Task to complete: The answer must be a single number: how many lines of the entries below include "problem".
[Supplied data Boundary: Start]
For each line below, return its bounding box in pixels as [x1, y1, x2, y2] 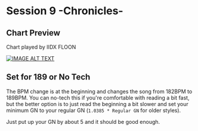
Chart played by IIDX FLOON [6, 43, 76, 50]
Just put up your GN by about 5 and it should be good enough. [6, 118, 160, 125]
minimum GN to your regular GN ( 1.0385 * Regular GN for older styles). [6, 107, 181, 114]
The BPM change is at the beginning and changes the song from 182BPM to [6, 88, 193, 95]
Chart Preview [6, 28, 61, 38]
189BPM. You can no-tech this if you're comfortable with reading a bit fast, [6, 94, 190, 101]
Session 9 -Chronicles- [6, 4, 123, 18]
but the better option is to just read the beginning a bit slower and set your [6, 100, 189, 107]
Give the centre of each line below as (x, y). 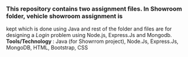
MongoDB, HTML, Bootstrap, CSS (47, 48)
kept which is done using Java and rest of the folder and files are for (89, 29)
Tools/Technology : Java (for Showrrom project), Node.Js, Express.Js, (92, 41)
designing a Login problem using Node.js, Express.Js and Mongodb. (89, 35)
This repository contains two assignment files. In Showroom (94, 9)
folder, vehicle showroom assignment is (65, 16)
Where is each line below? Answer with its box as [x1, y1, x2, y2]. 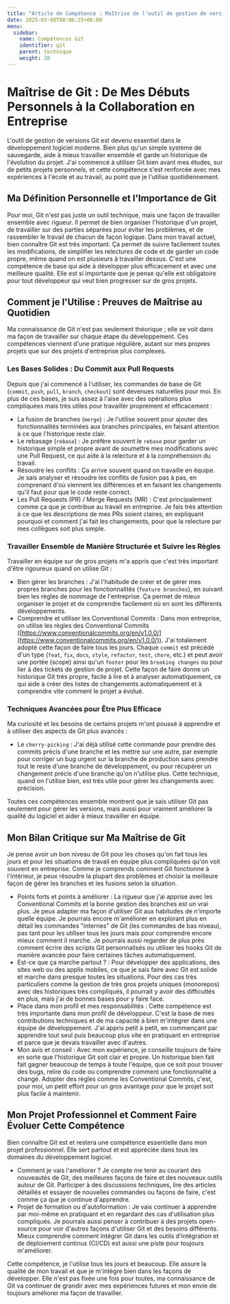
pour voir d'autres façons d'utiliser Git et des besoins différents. [38, 1224, 218, 1233]
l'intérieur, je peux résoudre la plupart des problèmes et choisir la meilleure [7, 872, 218, 881]
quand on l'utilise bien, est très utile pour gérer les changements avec [16, 777, 214, 785]
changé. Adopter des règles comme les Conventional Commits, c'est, [16, 1075, 213, 1083]
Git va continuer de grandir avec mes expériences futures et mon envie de [7, 1281, 217, 1290]
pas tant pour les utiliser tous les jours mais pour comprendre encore [16, 929, 212, 938]
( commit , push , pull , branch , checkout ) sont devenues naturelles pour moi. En [7, 387, 221, 395]
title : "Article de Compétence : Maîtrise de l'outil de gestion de [7, 10, 207, 17]
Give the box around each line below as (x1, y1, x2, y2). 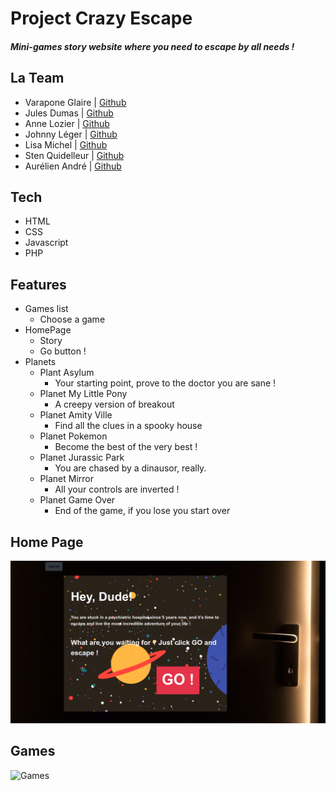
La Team (10, 70, 65, 87)
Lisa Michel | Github (24, 138, 108, 151)
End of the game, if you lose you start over (54, 505, 231, 517)
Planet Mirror (39, 473, 94, 485)
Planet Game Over (39, 494, 116, 506)
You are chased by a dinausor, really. (54, 462, 207, 474)
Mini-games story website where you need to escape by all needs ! (10, 40, 295, 52)
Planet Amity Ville (39, 409, 113, 421)
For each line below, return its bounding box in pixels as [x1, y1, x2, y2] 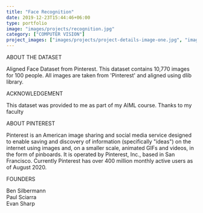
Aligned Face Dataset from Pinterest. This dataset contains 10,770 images [6, 65, 190, 73]
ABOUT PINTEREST [6, 120, 56, 127]
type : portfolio [6, 20, 47, 26]
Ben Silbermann [6, 187, 47, 194]
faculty [6, 108, 24, 115]
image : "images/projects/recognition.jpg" [6, 25, 115, 32]
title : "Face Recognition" [6, 8, 74, 15]
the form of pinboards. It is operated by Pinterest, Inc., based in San [6, 151, 175, 158]
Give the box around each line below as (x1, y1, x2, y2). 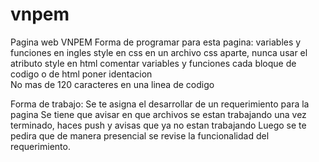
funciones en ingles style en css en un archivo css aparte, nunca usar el (10, 46, 308, 58)
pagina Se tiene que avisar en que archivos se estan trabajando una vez (10, 108, 307, 120)
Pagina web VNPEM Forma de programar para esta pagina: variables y (10, 36, 302, 48)
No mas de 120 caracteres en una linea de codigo (10, 78, 215, 90)
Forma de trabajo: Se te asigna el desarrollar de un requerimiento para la (10, 98, 310, 110)
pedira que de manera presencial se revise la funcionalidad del (10, 129, 270, 142)
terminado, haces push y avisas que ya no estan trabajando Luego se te (10, 119, 307, 131)
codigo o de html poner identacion (10, 68, 153, 80)
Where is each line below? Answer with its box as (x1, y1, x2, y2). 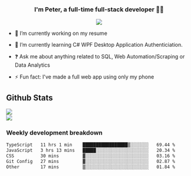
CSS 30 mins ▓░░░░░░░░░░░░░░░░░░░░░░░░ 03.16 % (6, 153, 176, 159)
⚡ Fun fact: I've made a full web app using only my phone (14, 73, 154, 80)
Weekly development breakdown (6, 129, 103, 137)
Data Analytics (14, 61, 50, 69)
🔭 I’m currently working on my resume (14, 30, 108, 37)
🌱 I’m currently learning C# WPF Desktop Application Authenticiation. (14, 41, 183, 48)
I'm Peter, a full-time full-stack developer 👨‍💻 (34, 5, 164, 14)
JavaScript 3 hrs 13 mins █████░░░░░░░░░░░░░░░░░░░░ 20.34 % (6, 148, 176, 154)
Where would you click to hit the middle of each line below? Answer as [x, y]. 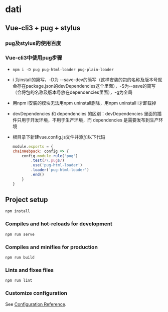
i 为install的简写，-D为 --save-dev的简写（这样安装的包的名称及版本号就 [87, 80]
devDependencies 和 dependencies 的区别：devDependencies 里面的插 [87, 113]
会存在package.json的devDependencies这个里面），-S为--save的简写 [84, 86]
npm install [18, 211]
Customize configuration [36, 293]
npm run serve [20, 234]
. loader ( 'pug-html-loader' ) [60, 170]
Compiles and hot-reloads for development [59, 224]
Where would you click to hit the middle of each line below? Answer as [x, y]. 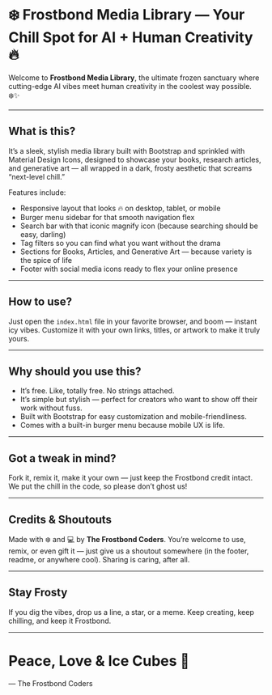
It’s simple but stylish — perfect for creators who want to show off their [138, 400]
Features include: [37, 192]
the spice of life [46, 260]
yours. [19, 338]
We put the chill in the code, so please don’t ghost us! [98, 486]
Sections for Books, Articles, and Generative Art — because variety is [136, 252]
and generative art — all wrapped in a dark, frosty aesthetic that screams [130, 168]
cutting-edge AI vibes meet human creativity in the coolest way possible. [130, 86]
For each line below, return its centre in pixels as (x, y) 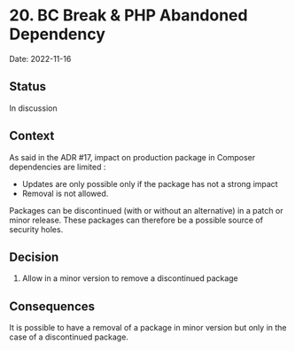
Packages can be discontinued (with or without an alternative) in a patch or (146, 210)
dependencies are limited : (58, 167)
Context (32, 136)
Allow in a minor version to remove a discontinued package (130, 278)
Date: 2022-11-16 (40, 58)
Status (28, 86)
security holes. (36, 229)
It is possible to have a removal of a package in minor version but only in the (148, 328)
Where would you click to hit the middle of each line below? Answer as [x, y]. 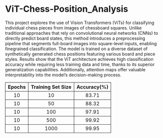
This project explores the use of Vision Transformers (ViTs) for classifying [80, 23]
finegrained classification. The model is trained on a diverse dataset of [77, 49]
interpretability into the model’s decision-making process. [63, 75]
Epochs [17, 87]
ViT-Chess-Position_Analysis [67, 9]
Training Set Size [51, 87]
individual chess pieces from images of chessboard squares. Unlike [74, 28]
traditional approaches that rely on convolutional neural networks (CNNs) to [82, 33]
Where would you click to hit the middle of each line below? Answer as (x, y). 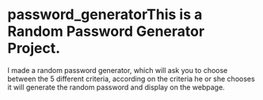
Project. (34, 48)
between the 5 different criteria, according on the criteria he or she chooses (131, 79)
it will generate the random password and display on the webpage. (116, 87)
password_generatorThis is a (105, 15)
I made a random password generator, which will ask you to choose (118, 70)
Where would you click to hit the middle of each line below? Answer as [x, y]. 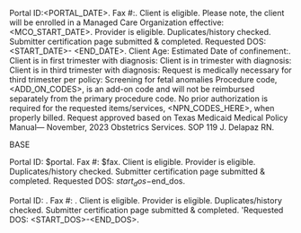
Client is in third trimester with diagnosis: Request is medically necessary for [150, 70]
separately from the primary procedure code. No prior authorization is [138, 99]
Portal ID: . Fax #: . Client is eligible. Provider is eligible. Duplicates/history [146, 200]
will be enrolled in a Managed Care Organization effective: [117, 22]
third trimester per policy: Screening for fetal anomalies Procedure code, [143, 79]
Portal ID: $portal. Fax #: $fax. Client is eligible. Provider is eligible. [133, 162]
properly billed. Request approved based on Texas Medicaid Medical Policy [149, 117]
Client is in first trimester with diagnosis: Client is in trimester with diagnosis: [150, 60]
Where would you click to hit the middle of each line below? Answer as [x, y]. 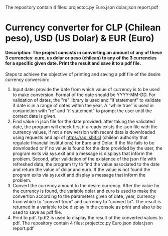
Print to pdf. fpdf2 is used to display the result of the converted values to [88, 218]
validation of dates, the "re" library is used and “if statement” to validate [87, 100]
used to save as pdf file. [37, 212]
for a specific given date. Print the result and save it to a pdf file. [73, 63]
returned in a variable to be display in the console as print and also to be [87, 207]
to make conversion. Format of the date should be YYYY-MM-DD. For [84, 95]
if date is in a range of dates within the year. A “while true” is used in [83, 106]
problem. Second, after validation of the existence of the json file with [84, 159]
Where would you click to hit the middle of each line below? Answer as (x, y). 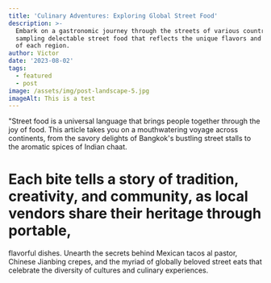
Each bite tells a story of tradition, (124, 179)
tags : (17, 69)
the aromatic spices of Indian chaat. (68, 147)
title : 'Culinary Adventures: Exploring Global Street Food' (113, 16)
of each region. (43, 46)
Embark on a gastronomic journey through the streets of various (128, 31)
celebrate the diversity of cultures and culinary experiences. (108, 270)
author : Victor (34, 53)
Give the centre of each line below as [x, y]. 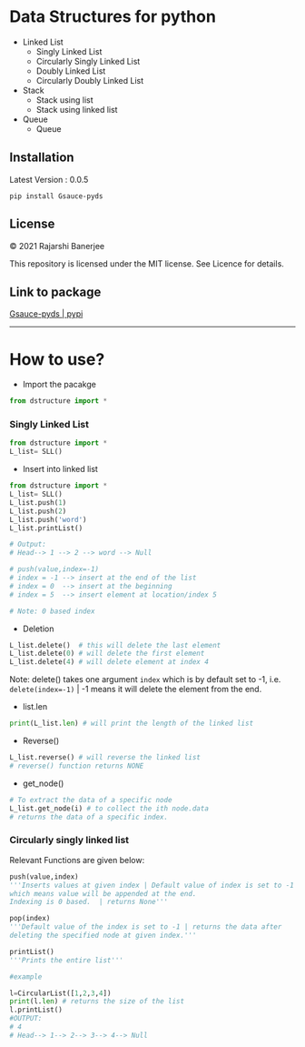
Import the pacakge [59, 385]
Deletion [38, 629]
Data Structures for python [113, 17]
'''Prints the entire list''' [67, 960]
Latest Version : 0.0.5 [49, 179]
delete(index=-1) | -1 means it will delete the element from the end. [136, 690]
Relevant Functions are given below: [77, 860]
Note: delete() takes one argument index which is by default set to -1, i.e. [145, 680]
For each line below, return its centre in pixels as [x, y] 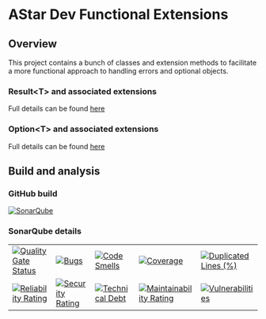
[Supplied data Boundary: End]
Response to this task: 2